The model minimizes the Sum of Squared Errors (SSE) between the predicted and actual prices. The model relies on key assumptions, including Linearity, Independence of errors, and Homoscedasticity (constant variance of errors).

### Model Coefficients
The coefficients (beta_i) represent the change in the predicted price for a one-unit increase in the corresponding feature, holding all other features constant.



**Intercept** : **179.39** The baseline price when all features are zero.
**Number_of_Beds** : **18.38**  Each additional bed increases the predicted price by 18.38.
**Review_Count** : **-0.04** A very slight negative impact, suggesting high review count alone doesn't drive price up.
 **Rating**  **-1.12**  A slight negative impact, which is counter-intuitive and suggests a complex relationship not fully captured by this simple linear model.
**Location_Grouped_Mexico** :**-102.94**  Being in Mexico (compared to the baseline location) decreases the predicted price by $102.94. |

The coefficients confirm that **Number of Beds** is the strongest positive predictor of price.

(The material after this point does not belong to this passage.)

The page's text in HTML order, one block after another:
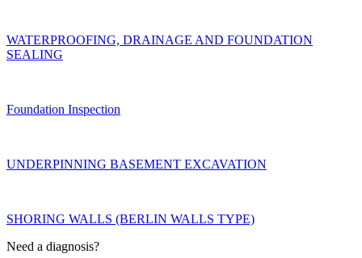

## Evaluation Metrics & Interpretation

The model's performance is evaluated using the standard metrics for Regression:

| Metric | Value | Interpretation |
| :--- | :---: | :--- |
| **RMSE** (Root Mean Squared Error) | **152.94** | The average magnitude of the error, measured in the same units as the target (dollars). The model is typically off by $152.94. |
| **MAE** (Mean Absolute Error) | **91.21** | The average absolute error. The model's predictions are off by $91.21 on average. |
| **R-squared** (R2) | **0.1245** | Only 12.45% of the variance in the Airbnb price is explained by our model's features. This indicates the model is a poor fit for the data, suggesting that important features (like property type, amenities, or exact location) are missing. |

**Interpretation:** The low R2 value indicates that a simple linear model is insufficient for accurately predicting Airbnb prices, which are likely influenced by non-linear factors and features not present in this dataset.

In [None]:
# predict on the test
Y_pred = model.predict(X_test)

# Evaluation Metrics
rmse = np.sqrt(mean_squared_error(Y_test, Y_pred))
mae = mean_absolute_error(Y_test, Y_pred)
r2 = r2_score(Y_test, Y_pred)

print(f"RMSE: {rmse:.2f}")
print(f"MAE: {mae:.2f}")
print(f"R-squared (R2): {r2:.4f}")

#Quick Revision
this project successfully applied Multiple Linear Regression to the Airbnb dataset, demonstrating the entire data mining process from raw data cleaning to model evaluation.
The Model Coefficients confirmed our initial hypothesis: Number of Beds is the strongest positive predictor of price, increasing the predicted price by 18.38 for each additional bed.
However, the evaluation metrics provided a crucial insight: the R-squared ($R^2$) value was only 0.1245. This low value indicates that our simple linear model is insufficient for accurately predicting Airbnb prices. The model only explains about 12.45% of the variance in price, suggesting that critical factors—such as property type, amenities, and exact neighborhood—are missing from our feature set.
This outcome is a valuable lesson in data mining: while the model is technically correct, it highlights the need for more complex models or richer data to accurately capture the non-linear complexities of real-world phenomena like housing prices.